Trans fatty acids are fats formed when vegetable oils are hydrogenated (oils start out liquid but are turned into solids through the manufacturing process). So, hydrogenation is the process that keeps liquid oil solid at room temperature and prevent them from becoming rancid. It also makes healthy vegetable oils more like not-so-healthy saturated fats. You do not always know when you are eating hydrogenated fats because they are hidden in the products and not always listed on labels. Here's a tip: If a food can last in your pantry for weeks without going stale, trans fat might be keeping it fresh.
Trans fatty acids come from partially hydrogenated vegetable oils which are found in margarine's, shortenings, cakes, pies and cookies (especially with frosting), candies (especially with creamy fillings), crackers, snack foods, microwave popcorn (buttered and flavored varieties), frozen pizzas, frozen biscuits, pastries, muffins, doughnuts (especially frosted or cream-filled), breaded and fried chicken and fish, fried fast foods.

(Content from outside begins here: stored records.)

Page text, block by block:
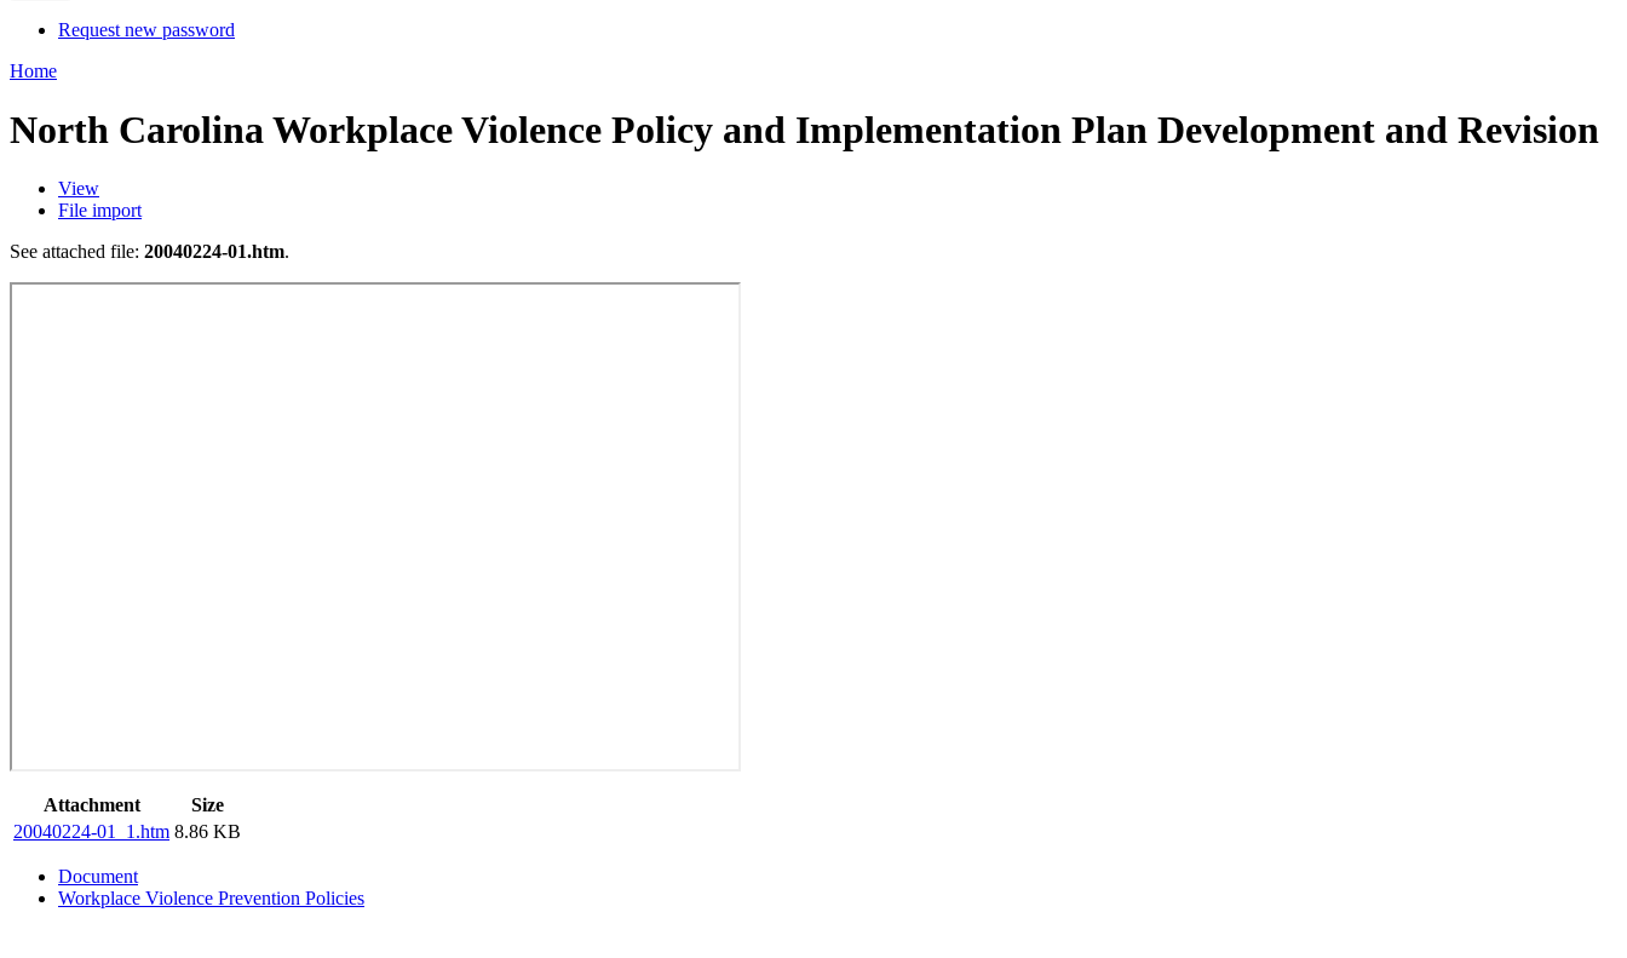
Request new password
Home
North Carolina Workplace Violence Policy and Implementation Plan Development and Revision
View
File import
See attached file: 20040224-01.htm.
Attachment
Size
20040224-01_1.htm 8.86 KB
Document
Workplace Violence Prevention Policies

Food makers use trans fats to enhance taste and texture and make foods last longer. On food label ingredient lists, this manufactured substance is typically listed as "partially or fully hydrogenated oil". Also avoid products with emulsifiers like mono- and diglycerides (they are made by partially hydrolyzing vegetable fats, such as soybean oil, and palm oil). Trans fats can be also hidding in some artificial colors and flavors and in some other products with refined oils (like soybean, cottonseed, canola, and corn oil).
Trans fats also occur naturally in smaller quantities in beef and milk products (bacteria in cattle produce trans fat that gets into meat and milk).Trans fat also occurs naturally in vegetable oils and forms when vegetable oils are purified.
Trans fatty acids, also known as trans fats are the worst type of dietary fats. They raise the total cholesterol and LDL "bad" cholesterol level of the blood more than any other food in the diet. Some researches show that trans fatty acids also lower the level of beneficial HDL or "good" cholesterol which in turn increases the risk for heart disease and other diseases.
Trans fats have a negative impact on the body and are widely considered to be unhealthy because they are associated (in an intake-dependent way) with increased risk of such as coronary artery disease, a leading cause of death in Western nations, and other diseases such as stroke, heart disease, type 2 diabetes and many other diseases.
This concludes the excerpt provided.